Restate the data word for word and leave the images out.

Collected data entries
---------------

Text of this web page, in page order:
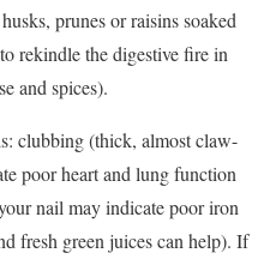
prunes or raisins soaked
rekindle the digestive fire in
and spices).
clubbing (thick, almost claw-
poor heart and lung function
nail may indicate poor iron
fresh green juices can help). If
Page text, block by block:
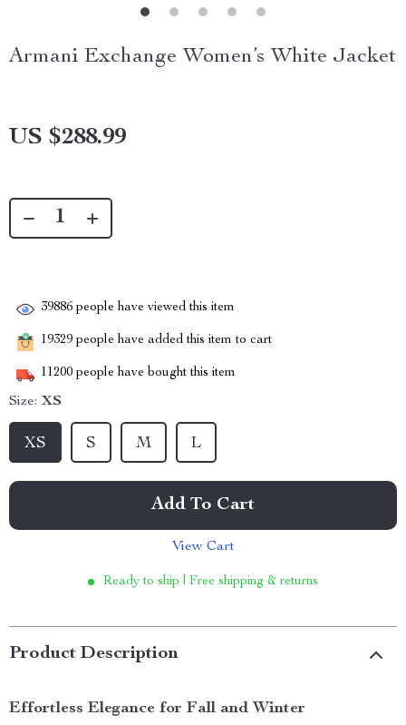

---------------

- Output for this task -
Text of this web page, in page order:
prunes or raisins soaked
rekindle the digestive fire in
and spices).
clubbing (thick, almost claw-
poor heart and lung function
nail may indicate poor iron
fresh green juices can help). If
Page text, block by block:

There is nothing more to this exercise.